The proposed Fourth Extension Amendment would amend our existing charter to extend the date by which the Company has to consummate a business combination (the “Extension”) from December 7, 2024 to March 7, 2025 (the “Extended Termination Date”). The complete text of the proposed amendment is attached to this proxy statement as Annex A. All stockholders are encouraged to read the proposed amendment in its entirety for a more complete description of its terms. Even if approved by stockholders, our Board retains the discretionary authority not to file the Certificate of Amendment implementing the Fourth Extension Amendment if it subsequently determines that to do so would not be in the best interests of the Company and its stockholders.

 

Reasons for the Proposed Fourth Extension Amendment

 

The Company is proposing to amend its charter to extend the date by which it has to consummate a business combination from December 7, 2024 to the Extended Termination Date.

 

The Fourth Extension Amendment is essential to allowing the Company more time to consummate a business combination.

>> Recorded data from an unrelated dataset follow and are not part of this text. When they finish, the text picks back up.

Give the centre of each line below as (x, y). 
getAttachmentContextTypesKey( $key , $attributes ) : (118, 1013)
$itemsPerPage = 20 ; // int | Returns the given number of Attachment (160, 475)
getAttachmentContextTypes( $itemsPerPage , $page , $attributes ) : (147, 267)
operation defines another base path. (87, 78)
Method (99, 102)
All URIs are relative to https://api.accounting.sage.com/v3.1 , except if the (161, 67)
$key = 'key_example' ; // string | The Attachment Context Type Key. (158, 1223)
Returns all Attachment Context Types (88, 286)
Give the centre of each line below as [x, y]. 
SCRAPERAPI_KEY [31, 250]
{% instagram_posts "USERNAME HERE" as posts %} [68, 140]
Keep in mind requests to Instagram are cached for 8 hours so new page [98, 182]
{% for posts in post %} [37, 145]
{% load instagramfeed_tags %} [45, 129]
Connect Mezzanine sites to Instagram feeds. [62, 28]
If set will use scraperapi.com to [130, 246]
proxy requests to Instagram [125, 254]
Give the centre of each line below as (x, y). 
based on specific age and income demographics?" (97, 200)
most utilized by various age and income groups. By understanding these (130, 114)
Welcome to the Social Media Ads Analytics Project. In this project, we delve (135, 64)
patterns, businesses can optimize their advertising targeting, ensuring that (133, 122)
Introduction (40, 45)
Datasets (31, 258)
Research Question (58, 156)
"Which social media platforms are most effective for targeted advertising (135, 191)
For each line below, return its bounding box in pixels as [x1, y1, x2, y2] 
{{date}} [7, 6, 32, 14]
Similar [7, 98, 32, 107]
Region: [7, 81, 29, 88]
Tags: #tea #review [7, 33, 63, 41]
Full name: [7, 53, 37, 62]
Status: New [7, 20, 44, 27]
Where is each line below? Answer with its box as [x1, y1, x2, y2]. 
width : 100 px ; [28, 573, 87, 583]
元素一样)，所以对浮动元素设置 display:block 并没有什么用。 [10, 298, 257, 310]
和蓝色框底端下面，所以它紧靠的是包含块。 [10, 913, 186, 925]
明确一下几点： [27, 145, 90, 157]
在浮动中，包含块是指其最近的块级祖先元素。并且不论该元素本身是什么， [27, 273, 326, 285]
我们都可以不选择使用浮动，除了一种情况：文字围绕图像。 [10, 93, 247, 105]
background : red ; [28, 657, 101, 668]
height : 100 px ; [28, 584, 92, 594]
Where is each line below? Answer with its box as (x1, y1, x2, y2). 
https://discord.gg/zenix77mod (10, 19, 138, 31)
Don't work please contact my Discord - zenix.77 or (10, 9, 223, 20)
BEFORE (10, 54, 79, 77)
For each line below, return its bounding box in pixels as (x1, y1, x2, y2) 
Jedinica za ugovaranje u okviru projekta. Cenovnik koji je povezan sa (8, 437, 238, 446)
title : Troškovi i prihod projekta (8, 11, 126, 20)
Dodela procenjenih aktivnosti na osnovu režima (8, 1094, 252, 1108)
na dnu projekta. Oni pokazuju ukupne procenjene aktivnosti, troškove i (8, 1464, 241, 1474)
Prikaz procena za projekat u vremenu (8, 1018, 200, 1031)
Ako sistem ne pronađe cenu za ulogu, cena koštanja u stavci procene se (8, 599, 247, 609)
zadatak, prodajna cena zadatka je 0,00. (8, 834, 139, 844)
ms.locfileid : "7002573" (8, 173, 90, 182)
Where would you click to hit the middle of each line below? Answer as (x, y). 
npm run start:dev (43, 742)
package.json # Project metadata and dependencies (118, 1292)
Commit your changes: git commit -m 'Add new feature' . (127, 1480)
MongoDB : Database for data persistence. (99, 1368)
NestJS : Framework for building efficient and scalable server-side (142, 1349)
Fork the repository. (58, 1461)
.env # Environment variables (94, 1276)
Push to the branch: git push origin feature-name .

Approval of the Fourth Extension Amendment is a condition to the implementation of the Extension.

 

If the Fourth Extension Amendment Proposal is approved and the Extension is implemented, then in accordance with the terms of the Trust Agreement, the Trust Account will not be liquidated (other than to effectuate the redemptions) until the earlier of (a) receipt by the trustee of a termination letter (in accordance with the terms of the Trust Agreement) or (b) the Extended Termination Date.

 

If the Fourth Extension Amendment Proposal is not approved and we have not consummated a business combination by December 7, 2024, we will cease all operations except for the purpose of winding up, (ii) as promptly as reasonably possible but not more than ten business days thereafter subject to lawfully available funds therefor, redeem the public shares in consideration of a per-share price, payable in cash, equal to the quotient obtained by dividing (A) the aggregate amount then on deposit in the Trust Account, including interest earned on the funds held in the Trust Account (net of taxes payable (including estimated taxes) and up to $100,000 of such net interest to pay dissolution expenses), by (B) the total number of then outstanding public shares, which redemption will completely extinguish rights of the Public Stockholders as stockholders (including the right to receive further liquidating distributions, if any), and (iii) as promptly as reasonably possible following such redemption, subject to the approval of the remaining stockholders and our Board in accordance with applicable law, dissolve and liquidate, subject in each case to the Company’s obligations under Delaware law to provide for claims of creditors and other requirements of applicable law. There will be no distribution from the Trust Account with respect to our warrants which will expire worthless in the event we wind up.

 

Vote Required for Approval

 

Approval of the Fourth Extension Amendment Proposal requires the affirmative vote (virtually or by proxy) of the holders of at least 65% of shares of INAQ common stock outstanding as of the Record Date, voting together as a single class. Broker non-votes, abstentions or the failure to vote on the Fourth Extension Amendment will have the same effect as a vote “AGAINST” the Fourth Extension Amendment.

 

Recommendation of the Board of Directors

 

OUR BOARD OF DIRECTORS UNANIMOUSLY RECOMMENDS THAT OUR STOCKHOLDERS
VOTE “FOR” THE FOURTH EXTENSION AMENDMENT.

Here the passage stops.